On any given day in your work life, there is a lot to focus on. Clients, meetings, deadlines, office politics, stress and anxiety, not to mention your boss, your team and just when do you get that coffee break?! It can be pretty overwhelming. So it’s not surprising that my research shows that 70% of women don’t have a career plan, and more than 48% of women are just completely winging it when it comes to what’s next for them work wise. Not only that, more than 70% of women are really struggling with their health and wellbeing, and just plain forget about any semblance of work life balance. Pretty daunting statistics.
This week, as you get on with the business of your business, take a step back and get a broader perspective. When we run on autopilot, focusing on the urgent, we can lose sight of the important things we would be well served to think about. Here are five core ideas to ponder that fall into that important category, and that are critical for building a career that matters (stay tuned for part two next Monday).
1. Get clear on your life vision
Ok so this is a big one to start with, I grant you that. But if we know that the career plan scantly gets a look in, it’s even worse for the life vision. Spend some time really thinking about what you want your life to look like. Where are your passions, relationships, spiritual life, creativity, community, leisure time, study and yes career – how does it all fit together in a way that really works? We often leave the parts of our life behind that we really want, just because we are too busy to consciously fit them in and make them matter. Do some daydreaming and then some planning around what you really want this one and only life to look like.
2. Work with purpose
We hear a lot about the big ‘why’ of work these days (thanks Simon Sinek). It’s a hot topic, and for good reason. To have a career that matters, you have to be working on purpose. What does that mean? Purposeful work is meaningful work. It’s work that you feel called to do. It’s work that even if nobody paid you to do it, you would still get up every morning and get to it. Purposeful work becomes involuntary, and you are engaged and fulfilled when you are doing it. Is this what your work looks like for you? Where is the purpose in what you do every day? Have a think about where the meaning and purpose sits in your everyday. If you need inspiration go and watch Simon’s TED talk, currently viewed by more than 23 million people (I think he’s on to something).
3. Get a plan
When I was a hot shot marketing manager at GE in my mid to late 20’s, I had no plan to speak of other than continue to rise and enjoy my work (good plan). I would have these arguments with older senior women who were adamant that without a rock solid career plan, you wouldn’t (couldn’t) be successful. I was more in the winging it stage, but hey, it was working, so why fight it? Well I hate to admit it, but they were kind of right. But only kind of. I don’t believe in the fixed five year plan that used to be so in vogue. But you do need a plan of sorts. At least, you need to know directionally where you are headed and at best, be really clear on the types of role, skills, experiences you need and want will serve you well to get you to your goal. And then, you can also stay open to the magic moments that can be career defining or changing.

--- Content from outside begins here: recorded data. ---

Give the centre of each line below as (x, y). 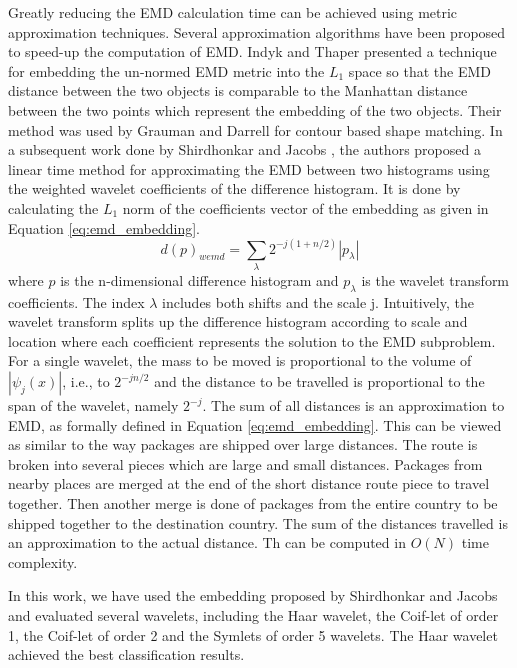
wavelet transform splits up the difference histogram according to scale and (238, 321)
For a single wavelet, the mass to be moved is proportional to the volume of (240, 360)
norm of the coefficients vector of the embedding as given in (305, 207)
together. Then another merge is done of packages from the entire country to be (253, 503)
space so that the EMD (419, 70)
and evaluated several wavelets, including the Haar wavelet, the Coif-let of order (253, 615)
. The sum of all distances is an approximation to (353, 405)
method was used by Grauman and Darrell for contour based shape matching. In (255, 129)
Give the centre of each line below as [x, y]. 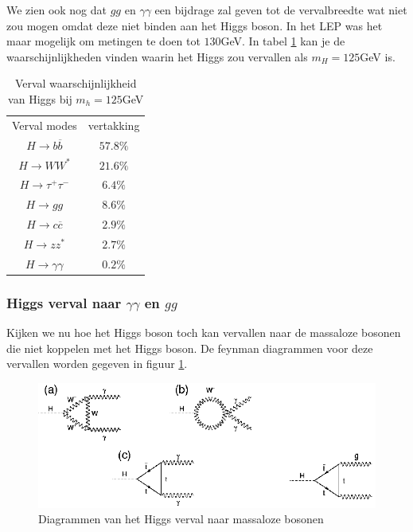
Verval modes [45, 125]
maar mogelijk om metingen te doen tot [103, 41]
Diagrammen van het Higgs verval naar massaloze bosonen [181, 519]
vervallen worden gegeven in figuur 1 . [97, 364]
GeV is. [378, 56]
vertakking [114, 125]
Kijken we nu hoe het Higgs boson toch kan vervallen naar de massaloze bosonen [204, 332]
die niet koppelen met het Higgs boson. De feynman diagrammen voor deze [190, 348]
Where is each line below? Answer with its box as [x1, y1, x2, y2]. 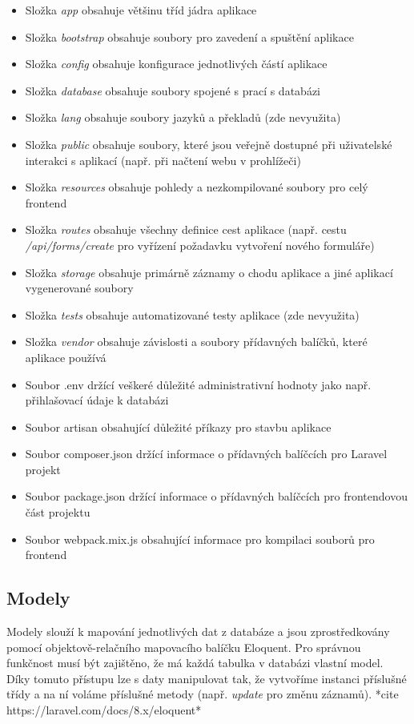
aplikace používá [25, 348, 107, 365]
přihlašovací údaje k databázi [25, 392, 169, 408]
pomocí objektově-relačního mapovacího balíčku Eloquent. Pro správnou [6, 638, 361, 655]
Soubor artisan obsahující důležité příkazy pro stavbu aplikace [25, 418, 332, 435]
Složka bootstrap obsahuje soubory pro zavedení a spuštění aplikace [25, 28, 354, 45]
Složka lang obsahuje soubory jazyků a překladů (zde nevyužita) [25, 109, 341, 126]
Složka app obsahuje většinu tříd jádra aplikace [25, 2, 257, 18]
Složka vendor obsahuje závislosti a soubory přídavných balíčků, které [25, 333, 368, 350]
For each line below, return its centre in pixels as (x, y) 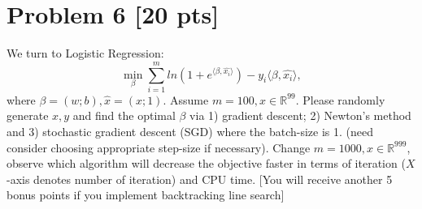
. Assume (186, 99)
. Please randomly (340, 99)
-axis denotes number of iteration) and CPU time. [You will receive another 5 (200, 179)
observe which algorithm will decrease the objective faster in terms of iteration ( (206, 163)
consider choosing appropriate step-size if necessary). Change (159, 147)
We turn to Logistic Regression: (85, 53)
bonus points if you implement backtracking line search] (146, 195)
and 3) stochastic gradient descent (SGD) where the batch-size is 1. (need (190, 132)
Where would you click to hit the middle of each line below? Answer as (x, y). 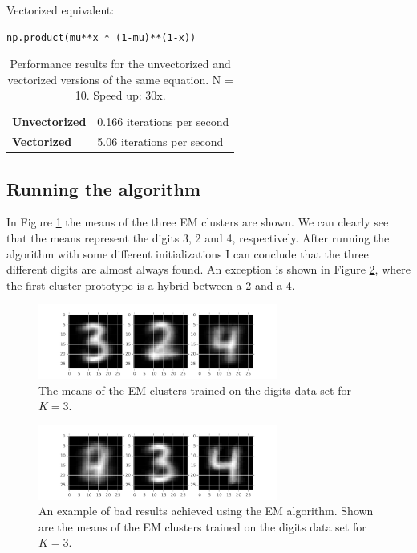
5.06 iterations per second (160, 142)
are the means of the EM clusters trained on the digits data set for (202, 526)
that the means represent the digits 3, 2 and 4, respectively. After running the (198, 237)
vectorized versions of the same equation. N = (120, 79)
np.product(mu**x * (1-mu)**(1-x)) (101, 37)
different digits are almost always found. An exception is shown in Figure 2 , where (208, 269)
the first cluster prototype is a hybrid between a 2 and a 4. (151, 285)
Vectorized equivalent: (61, 10)
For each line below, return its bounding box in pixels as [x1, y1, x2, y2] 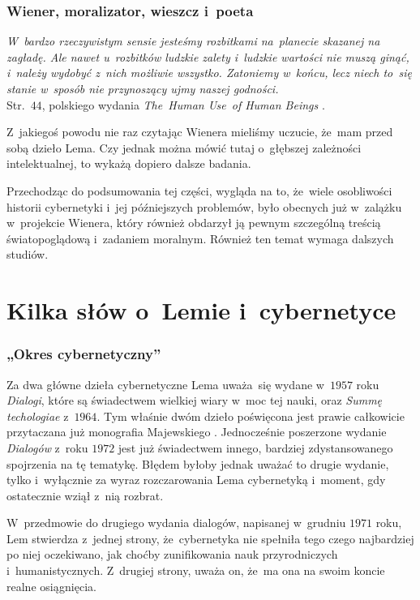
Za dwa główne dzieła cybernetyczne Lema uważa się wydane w [6, 375, 324, 392]
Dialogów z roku [6, 439, 88, 456]
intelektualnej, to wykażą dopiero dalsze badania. [6, 155, 251, 172]
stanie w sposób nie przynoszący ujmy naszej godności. [6, 80, 279, 96]
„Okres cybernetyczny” [6, 344, 161, 364]
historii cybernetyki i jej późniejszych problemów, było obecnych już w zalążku [6, 198, 402, 215]
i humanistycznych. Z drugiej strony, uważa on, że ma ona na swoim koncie [6, 562, 385, 579]
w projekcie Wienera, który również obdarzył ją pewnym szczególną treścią [6, 214, 381, 231]
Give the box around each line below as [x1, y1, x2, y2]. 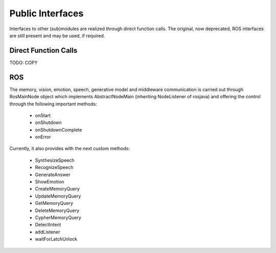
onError [35, 134, 51, 140]
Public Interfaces [9, 8, 84, 19]
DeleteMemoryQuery [35, 207, 79, 214]
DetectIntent [35, 222, 61, 228]
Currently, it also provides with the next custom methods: [9, 145, 130, 152]
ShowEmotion [35, 179, 64, 185]
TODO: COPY [9, 59, 38, 66]
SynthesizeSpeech [35, 157, 75, 163]
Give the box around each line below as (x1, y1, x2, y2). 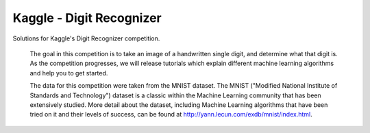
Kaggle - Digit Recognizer (12, 10, 162, 25)
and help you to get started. (29, 69, 108, 77)
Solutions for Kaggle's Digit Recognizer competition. (12, 34, 160, 43)
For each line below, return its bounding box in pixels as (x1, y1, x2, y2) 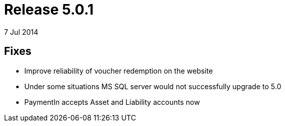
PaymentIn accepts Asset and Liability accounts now (24, 97, 200, 106)
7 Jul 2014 (4, 27, 38, 36)
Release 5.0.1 (4, 1, 94, 18)
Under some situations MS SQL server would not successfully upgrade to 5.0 (24, 82, 281, 91)
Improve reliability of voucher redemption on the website (24, 66, 213, 75)
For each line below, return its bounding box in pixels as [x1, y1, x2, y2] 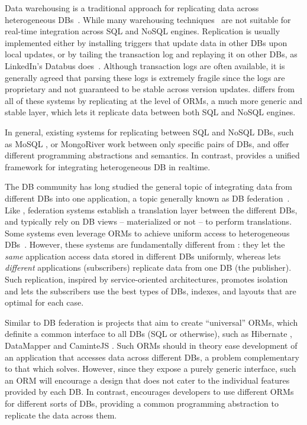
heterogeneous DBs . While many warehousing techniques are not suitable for [5, 13, 291, 25]
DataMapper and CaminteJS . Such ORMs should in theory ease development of [5, 339, 298, 352]
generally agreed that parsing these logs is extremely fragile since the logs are [5, 71, 285, 83]
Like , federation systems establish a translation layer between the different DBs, [5, 203, 298, 216]
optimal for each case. [5, 296, 84, 309]
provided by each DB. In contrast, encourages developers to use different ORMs [5, 385, 294, 398]
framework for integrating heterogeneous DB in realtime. [5, 160, 211, 173]
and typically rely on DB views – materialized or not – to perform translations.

4. Know and use your strengths
We are geared with a negativity bias and trained to focus on our weaknesses. In fact, our brains are hard wired to do so. You know, run away from a tiger and all that. Helpful in the jungle, but not so much in the office each day (unless your boss is the tiger, and then, as you were). We know that only 2 out of ten people get to do what they do best every day at work. Don’t be one of them. Learn to use and play to your strengths. Go and take the free character strengths survey at the VIA Institute and watch how your levels of engagement, productivity, health and happiness skyrocket when you start to use your strengths at work and play each day. You won’t believe it until you try it, trust me, I’ve seen it with thousands and thousands of people I work with. Go get at it.
5. Close the confidence gap
We hear all the time how women need to build their confidence at work. And yes, there is much research to support the theme, and I do see this as an issue in my work with women each day (and in my own life). It is undeniable that for many women, self doubt, self criticism, an overly tuned antennae set to ‘what will they think of me’, or hard wired to the people pleaser channel, can be career limiting and stop us from playing as big as we would like to. Get under the stories you are telling yourself about what you can and can’t do, why you do it, and what beliefs may be stopping you from taking big leaps forward (or even raising your ideas in a meeting). The simple question of ‘Is that true?’ when you hear those stories surfacing can be enough to start to silence your inner critic, and reframe your less than helpful stories into ones that help you take action.
I hope these ideas are helpful. They are the first five, and part two next week will cover the second five. They are not new ideas. You may have heard or read them before, perhaps not framed the same way, but conceptually you will have. But when was the last time you did more than read them and say to yourself ‘yes I know that!’, without actually sitting down and reflecting on where you are really at on each item? I would encourage you to do that this week. Really sit with them. Get honest with yourself. And then make some plans that will take you forward in the direction you want to head – on your own terms.